--- TASK OBJECTIVE ---
Below are the records; copy each line in them that holds the word "redirect".

--- DATA FOR THIS TASK ---

——

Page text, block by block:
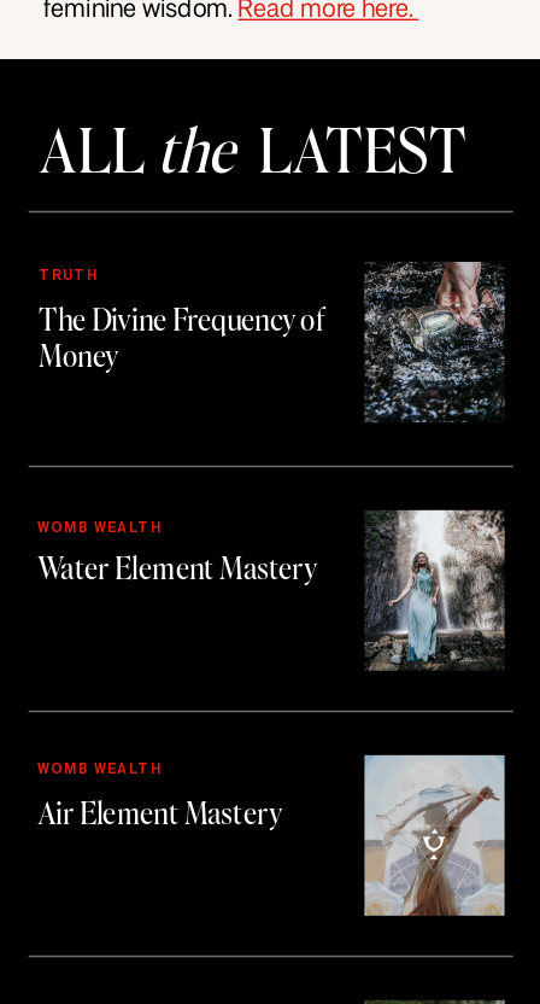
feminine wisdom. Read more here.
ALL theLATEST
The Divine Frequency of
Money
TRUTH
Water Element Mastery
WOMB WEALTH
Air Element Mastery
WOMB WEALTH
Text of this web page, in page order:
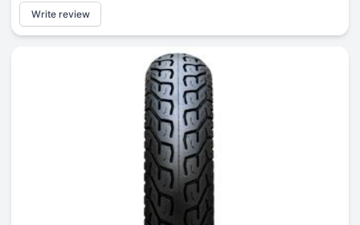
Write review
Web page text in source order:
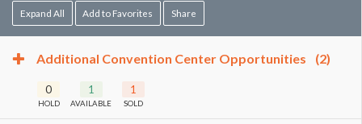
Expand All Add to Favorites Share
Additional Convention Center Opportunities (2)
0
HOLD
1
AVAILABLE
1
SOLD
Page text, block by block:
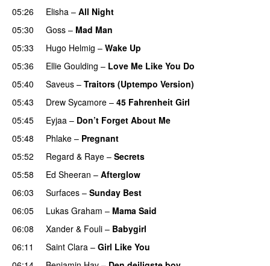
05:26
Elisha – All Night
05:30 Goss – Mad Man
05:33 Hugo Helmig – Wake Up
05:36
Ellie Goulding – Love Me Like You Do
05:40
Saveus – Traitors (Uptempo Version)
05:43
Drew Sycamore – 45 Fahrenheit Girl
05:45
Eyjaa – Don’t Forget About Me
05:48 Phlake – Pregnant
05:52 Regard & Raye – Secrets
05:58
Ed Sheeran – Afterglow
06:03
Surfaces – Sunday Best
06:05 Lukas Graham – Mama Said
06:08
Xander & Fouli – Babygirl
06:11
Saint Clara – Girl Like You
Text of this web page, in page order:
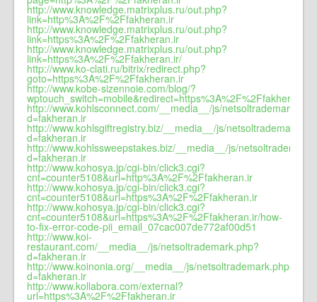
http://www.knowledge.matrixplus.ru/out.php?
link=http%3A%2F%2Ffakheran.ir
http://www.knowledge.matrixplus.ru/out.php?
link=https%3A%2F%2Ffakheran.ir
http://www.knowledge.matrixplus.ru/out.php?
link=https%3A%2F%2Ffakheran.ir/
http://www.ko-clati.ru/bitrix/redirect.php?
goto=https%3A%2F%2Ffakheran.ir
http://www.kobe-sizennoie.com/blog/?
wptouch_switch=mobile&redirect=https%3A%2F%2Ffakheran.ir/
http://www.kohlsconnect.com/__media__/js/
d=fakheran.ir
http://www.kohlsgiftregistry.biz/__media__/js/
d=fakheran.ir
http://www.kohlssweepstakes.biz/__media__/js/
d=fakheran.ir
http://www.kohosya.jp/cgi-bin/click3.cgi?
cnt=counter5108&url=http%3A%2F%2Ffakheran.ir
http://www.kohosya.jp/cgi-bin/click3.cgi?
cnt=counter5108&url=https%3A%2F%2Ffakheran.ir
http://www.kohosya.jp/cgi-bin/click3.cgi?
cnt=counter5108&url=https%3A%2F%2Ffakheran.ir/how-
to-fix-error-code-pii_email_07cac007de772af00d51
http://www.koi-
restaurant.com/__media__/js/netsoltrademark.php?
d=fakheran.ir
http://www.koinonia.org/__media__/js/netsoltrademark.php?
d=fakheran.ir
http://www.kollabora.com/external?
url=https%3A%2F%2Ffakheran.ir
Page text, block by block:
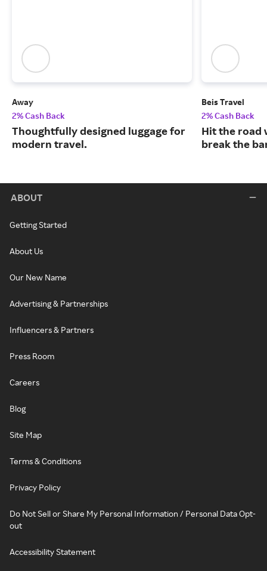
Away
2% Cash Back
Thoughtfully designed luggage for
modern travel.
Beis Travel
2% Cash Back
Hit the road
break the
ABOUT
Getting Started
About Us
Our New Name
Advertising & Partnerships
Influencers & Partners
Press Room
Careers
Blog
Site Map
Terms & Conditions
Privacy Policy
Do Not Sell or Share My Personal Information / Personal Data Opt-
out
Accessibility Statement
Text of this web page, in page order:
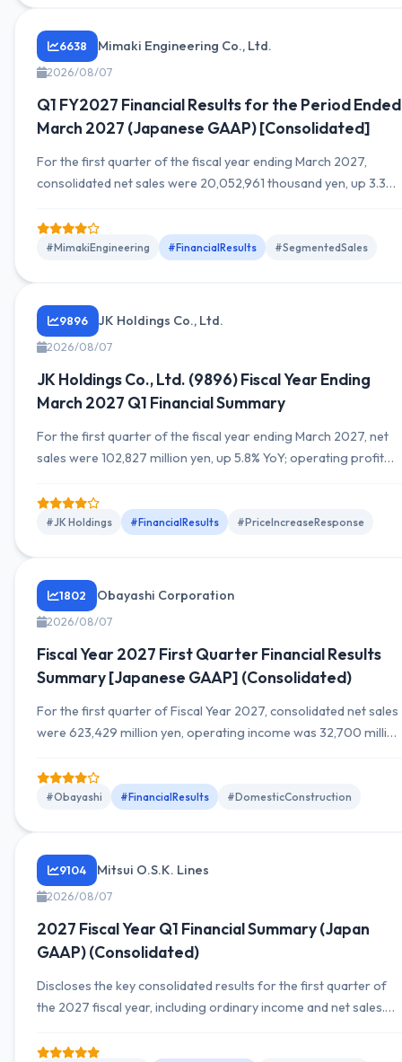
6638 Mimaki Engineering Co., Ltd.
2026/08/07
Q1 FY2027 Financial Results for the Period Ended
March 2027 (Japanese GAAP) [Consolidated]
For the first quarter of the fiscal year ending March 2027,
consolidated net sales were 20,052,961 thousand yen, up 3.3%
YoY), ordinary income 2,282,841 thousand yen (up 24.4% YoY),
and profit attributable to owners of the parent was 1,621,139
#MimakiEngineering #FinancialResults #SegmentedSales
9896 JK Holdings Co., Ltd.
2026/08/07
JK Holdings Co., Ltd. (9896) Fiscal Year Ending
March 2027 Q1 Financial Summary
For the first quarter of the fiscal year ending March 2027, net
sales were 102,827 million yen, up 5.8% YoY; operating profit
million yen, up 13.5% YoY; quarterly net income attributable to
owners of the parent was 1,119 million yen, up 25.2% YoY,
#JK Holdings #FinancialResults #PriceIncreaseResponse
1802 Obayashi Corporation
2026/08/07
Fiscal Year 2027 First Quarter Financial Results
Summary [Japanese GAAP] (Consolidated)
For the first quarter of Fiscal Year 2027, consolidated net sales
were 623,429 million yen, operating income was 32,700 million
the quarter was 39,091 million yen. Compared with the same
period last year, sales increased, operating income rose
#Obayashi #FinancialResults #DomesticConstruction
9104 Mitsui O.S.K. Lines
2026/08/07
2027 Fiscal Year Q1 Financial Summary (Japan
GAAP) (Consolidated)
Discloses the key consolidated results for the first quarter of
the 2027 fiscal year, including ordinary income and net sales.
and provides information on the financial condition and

——

--- WRITTEN ANSWER ---
http://www.ko-clati.ru/bitrix/redirect.php?
wptouch_switch=mobile&redirect=https%3A%2F%2Ffakheran.ir/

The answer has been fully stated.